In short
- Circle has updated its firearm purchase ban policy in response to complaints from firearms industry advocates.
- Senator Bill Hagerty called the update a victory over the “weaponization” of the financial system and chokepoint-style discrimination.
- An industry expert warned that the incident exposes the vulnerability of centralized stablecoin issuers to political pressure and domestic agendas.
Major stablecoin issuer Circle has updated a policy that previously banned customers from using its USDC token to purchase firearms, marking a victory for gun rights advocates who accused the company of discriminating against legal commerce.
Circle confirmed to the National Shooting Sports Foundation, a trade association representing gun manufacturers and retailers, that it has changed its terms of service to allow legal gun purchases, journalist Eleanor Terrett reported in a Crypto America newsletter on Wednesday.
“Circle has clarified our terms to reflect that USDC can be used for the legal purchase and sale of firearms, as protected under the Second Amendment,” a Circle spokesperson told NSSF. “We have not and will not deny the use of USDC for legally authorized firearms transactions.”
“Freedom cannot survive if your financial tools are turned against you and your Second Amendment rights,” the organization said Monday blog post.
The policy update followed Americans in favor of tax reform report which highlighted Circle’s ban on USDC transactions involve “weapons of any kind, including firearms, ammunition, knives or explosives.”
ATR’s article questioned whether private companies should decide what legal purchases consumers can make and suggested political bias, noting that Circle CEO Jeremy Allaire donated to Rep.

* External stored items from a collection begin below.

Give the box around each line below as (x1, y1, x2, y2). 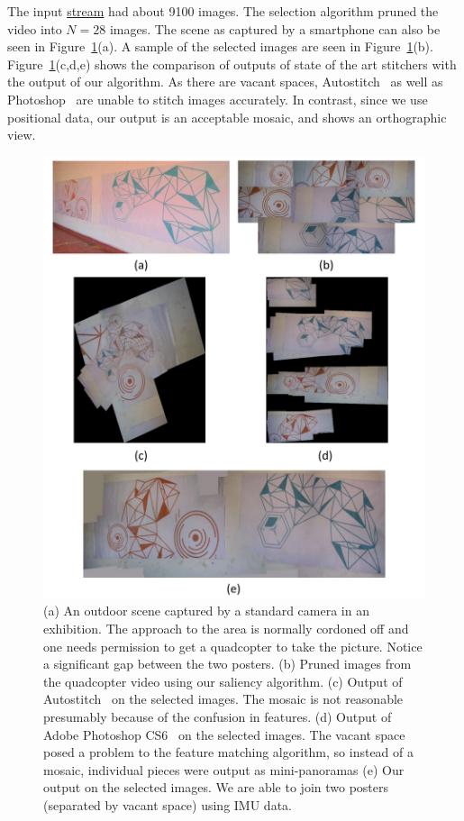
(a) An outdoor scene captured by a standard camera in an (43, 601, 369, 620)
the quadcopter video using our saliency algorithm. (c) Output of (43, 671, 403, 690)
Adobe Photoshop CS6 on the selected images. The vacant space (43, 725, 405, 743)
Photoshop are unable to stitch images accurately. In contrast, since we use (7, 89, 428, 108)
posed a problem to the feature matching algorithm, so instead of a (43, 743, 414, 762)
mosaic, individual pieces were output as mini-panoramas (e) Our (43, 760, 405, 779)
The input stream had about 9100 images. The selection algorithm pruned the (7, 2, 439, 20)
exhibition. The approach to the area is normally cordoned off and (43, 618, 409, 637)
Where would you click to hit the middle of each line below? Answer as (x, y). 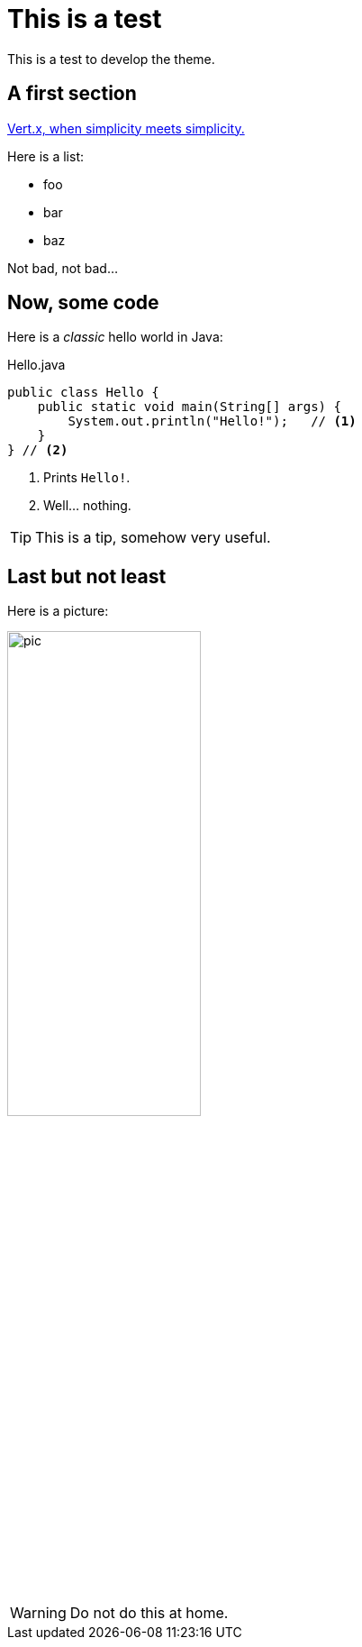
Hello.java (36, 365)
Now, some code (83, 303)
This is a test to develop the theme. (111, 59)
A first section (72, 94)
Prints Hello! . (87, 478)
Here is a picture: (58, 611)
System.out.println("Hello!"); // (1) (212, 421)
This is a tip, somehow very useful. (153, 538)

Jake Auchincloss (D-MA), who sponsored gun control legislation.
Last month NSSF warned on X how Circle’s position posed risks to Second Amendment rights, citing ATR’s report.

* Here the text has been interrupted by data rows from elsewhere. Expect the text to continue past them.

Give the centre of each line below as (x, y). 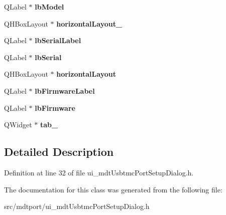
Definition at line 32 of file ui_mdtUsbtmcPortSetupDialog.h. (99, 172)
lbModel (49, 7)
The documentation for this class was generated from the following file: (113, 189)
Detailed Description (59, 152)
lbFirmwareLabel (65, 90)
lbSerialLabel (58, 40)
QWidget (18, 125)
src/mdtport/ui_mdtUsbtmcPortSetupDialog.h (77, 206)
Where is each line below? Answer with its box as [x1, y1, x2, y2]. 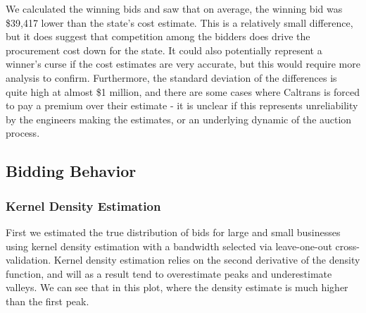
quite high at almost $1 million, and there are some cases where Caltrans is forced [6, 84, 360, 99]
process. [6, 125, 40, 140]
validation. [6, 252, 51, 267]
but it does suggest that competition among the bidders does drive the [6, 29, 310, 44]
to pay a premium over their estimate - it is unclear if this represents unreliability [6, 98, 358, 113]
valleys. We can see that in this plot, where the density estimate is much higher [6, 280, 348, 295]
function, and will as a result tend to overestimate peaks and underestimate [6, 266, 332, 281]
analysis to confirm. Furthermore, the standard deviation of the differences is [6, 70, 337, 85]
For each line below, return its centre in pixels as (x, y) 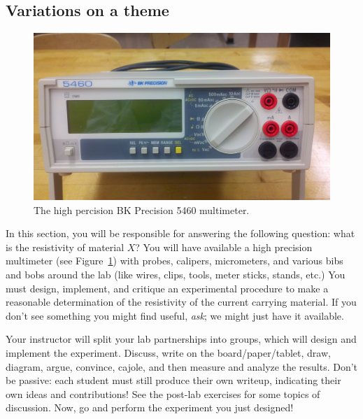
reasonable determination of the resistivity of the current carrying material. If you (181, 302)
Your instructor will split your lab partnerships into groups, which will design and (181, 339)
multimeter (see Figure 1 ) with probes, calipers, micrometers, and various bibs (175, 261)
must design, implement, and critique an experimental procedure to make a (167, 288)
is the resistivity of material (65, 247)
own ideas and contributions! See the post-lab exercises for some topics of (163, 393)
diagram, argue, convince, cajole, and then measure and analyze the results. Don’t (182, 366)
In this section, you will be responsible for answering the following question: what (180, 233)

Republican senators hating recently stable currency legislation seized on the controversy as evidence of ‘weaponization’ against the US financial system.
“This is a reversal of Choke Point-inspired mechanisms to end the legislative process and covertly achieve liberal party goals,” Senator Bill Hagerty (R-TN), author of the GENIUS Act stablecoin framework that President Donald Trump signed into law in July, Terrett said.
“By aligning its terms of service with existing legal requirements, Circle is defending constitutional rights and ensuring that financial systems cannot be weaponized against law-abiding gun owners,” Senator Cynthia Lummis (R-WY) tweeted Wednesday.
Although stablecoins have gained prominence since the legislation was passed, the majority of them Countless users still believe that the market cap of stablecoins will not exceed $360 billion before February next year.
Others criticize the move as an act of political acquiescence, despite crypto’s often touted neutrality.
“A private US company cannot issue a neutral stablecoin because they are bound by US laws, regulations and political policies,” said Kadan Stadelmann, Chief Technology Officer at Komodo. Declutter. “Circle’s reversal of policy effectively suggests that stablecoins are at the mercy of politicians.”
Centralized stablecoin issuers are “at the behest of domestic agendas and expose users to the risk of surveillance and censorship as experienced by firearms dealers,” he added.
Disclaimer: Myriad is a product of Decrypt’s parent company, Dastan.